A ce jour, lorsqu’on réfléchit aux circonstances de la descente, on a l’impression que le module a mal estimé son altitude. Était-ce une erreur de calcul? Une défaillance de l’altimètre ou alors des informations contradictoires? L’avenir nous le dira, c’est certain.

TGO va démarrer sa mission

Par contre, ExoMars 2016 n’est pas pour autant un échec. Certes Schiaparelli s’est crashé mais TGO va bien. Il est actuellement en orbite autour de Mars et en fait le tour en 4.2 jours. Ce dernier va entrer dans sa phase de préparation avec une série d’étalonnages pour le mois de novembre.

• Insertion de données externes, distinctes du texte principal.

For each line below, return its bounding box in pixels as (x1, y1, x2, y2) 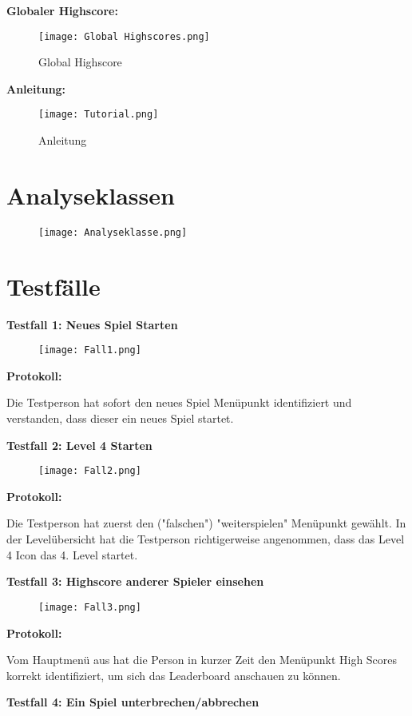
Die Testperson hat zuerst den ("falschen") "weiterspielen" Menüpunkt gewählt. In (6, 515, 406, 531)
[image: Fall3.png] (38, 601, 141, 613)
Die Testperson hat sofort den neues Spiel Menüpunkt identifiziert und (6, 394, 352, 411)
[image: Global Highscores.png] (38, 30, 210, 42)
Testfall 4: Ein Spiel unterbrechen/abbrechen (6, 694, 259, 710)
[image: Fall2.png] (38, 465, 141, 477)
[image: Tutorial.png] (38, 109, 159, 121)
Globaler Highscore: (6, 2, 118, 18)
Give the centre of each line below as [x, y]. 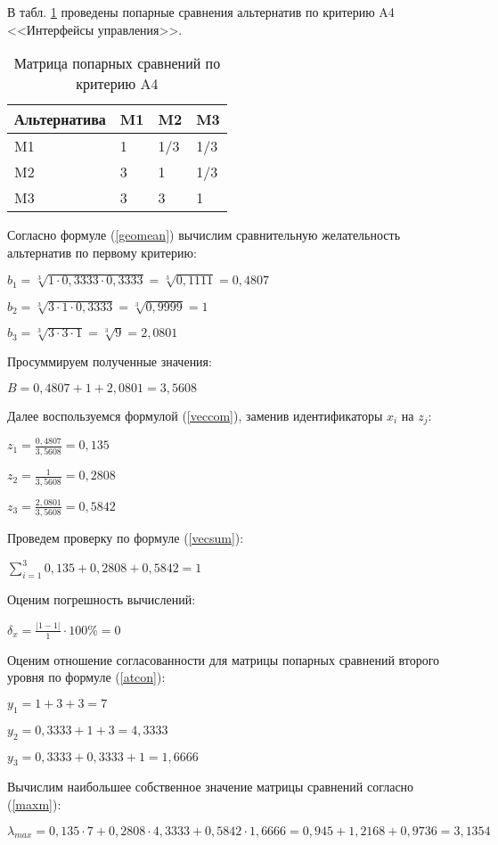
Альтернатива [60, 119]
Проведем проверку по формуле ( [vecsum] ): [126, 538]
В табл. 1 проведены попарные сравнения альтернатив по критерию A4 [201, 12]
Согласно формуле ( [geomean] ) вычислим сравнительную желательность [204, 235]
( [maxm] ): [34, 804]
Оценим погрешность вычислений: [102, 599]
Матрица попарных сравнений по [117, 63]
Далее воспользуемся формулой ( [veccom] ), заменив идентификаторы [195, 415]
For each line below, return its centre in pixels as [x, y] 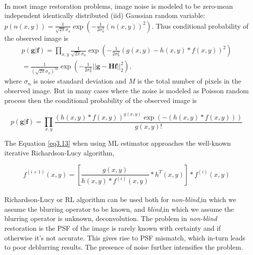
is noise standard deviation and [80, 81]
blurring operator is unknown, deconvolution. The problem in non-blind [111, 218]
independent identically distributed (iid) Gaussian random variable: [105, 15]
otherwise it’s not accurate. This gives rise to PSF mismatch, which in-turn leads [125, 237]
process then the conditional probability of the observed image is [101, 100]
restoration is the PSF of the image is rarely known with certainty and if [113, 228]
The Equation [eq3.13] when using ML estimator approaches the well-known [118, 143]
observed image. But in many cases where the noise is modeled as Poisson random [127, 90]
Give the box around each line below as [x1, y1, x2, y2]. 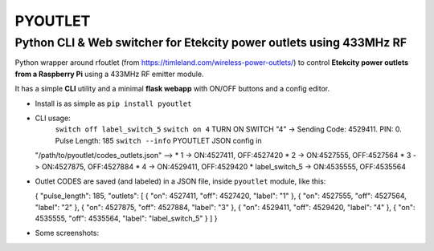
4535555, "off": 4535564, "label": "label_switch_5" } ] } [35, 213, 218, 224]
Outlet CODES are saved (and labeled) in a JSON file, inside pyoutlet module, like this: [35, 176, 326, 186]
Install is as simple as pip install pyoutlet [35, 99, 192, 108]
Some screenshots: [35, 229, 100, 238]
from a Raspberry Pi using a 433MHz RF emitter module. [14, 69, 204, 79]
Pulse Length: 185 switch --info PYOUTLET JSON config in [55, 136, 263, 145]
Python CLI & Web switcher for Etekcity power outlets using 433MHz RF [14, 35, 407, 50]
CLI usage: [35, 113, 72, 123]
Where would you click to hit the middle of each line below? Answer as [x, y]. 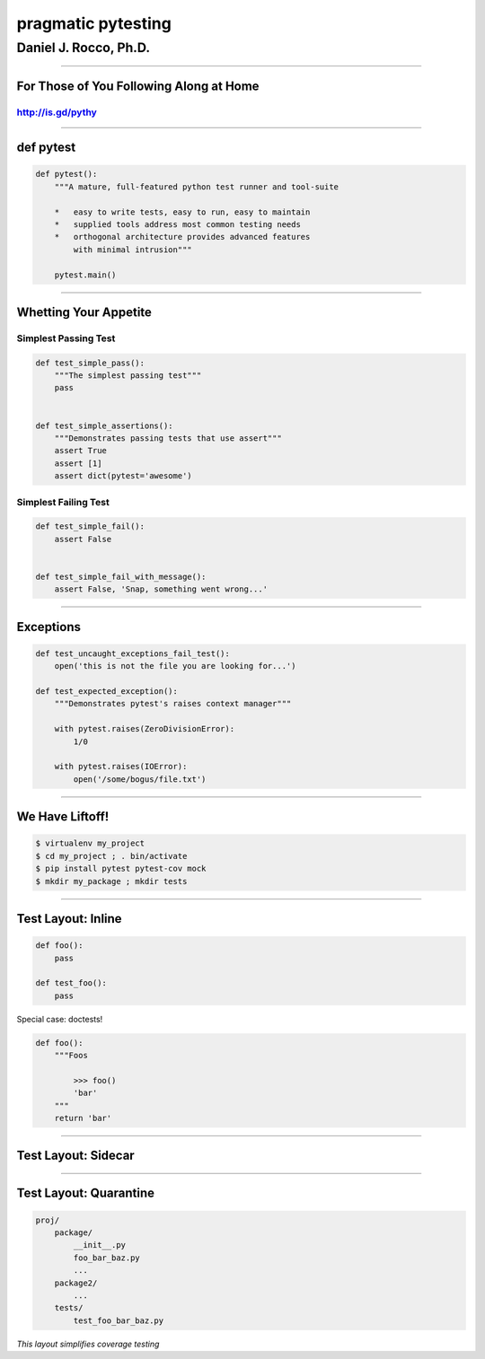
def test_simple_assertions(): [105, 425]
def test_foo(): [71, 983]
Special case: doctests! [60, 1019]
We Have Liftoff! [63, 817]
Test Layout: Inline [69, 919]
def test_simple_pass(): [90, 363]
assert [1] [78, 463]
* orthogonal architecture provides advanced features [182, 237]

Il entrera pleinement en fonction au mois de mars 2017 avec 2 objectifs:

  • fournir une antenne relais de télécommunications pour ExoMars 2020.
  • étudier l’atmosphère de Mars.

ExoMars, ça continue

Certes, tout n’est pas expliqué pour l’instant mais l’ESA confirme la poursuite de la mission.  Comme je le disais précédemment, ExoMars 2016 est à la fois un échec et un succès. Même si Schiaparelli semble avoir explosé au sol, le module a toutefois réussi son entrée dans l’atmosphère. De même, la zone de crash est très proche de la zone prévue d’atterrissage ce qui tend à prouver que le système de guidage est bon.

N’oublions pas également qu’il s’agissait d’un démonstrateur d’entrée, de descente et d’atterrissage. Seule la troisième phase a échoué.

Enfin le module d’atterrissage sera fourni par l’agence spatiale russe. Sa conception sera donc différente et d’ici là, des corrections pourront (si besoin) être apportées sur la base de l’étude basée sur Schiaparelli.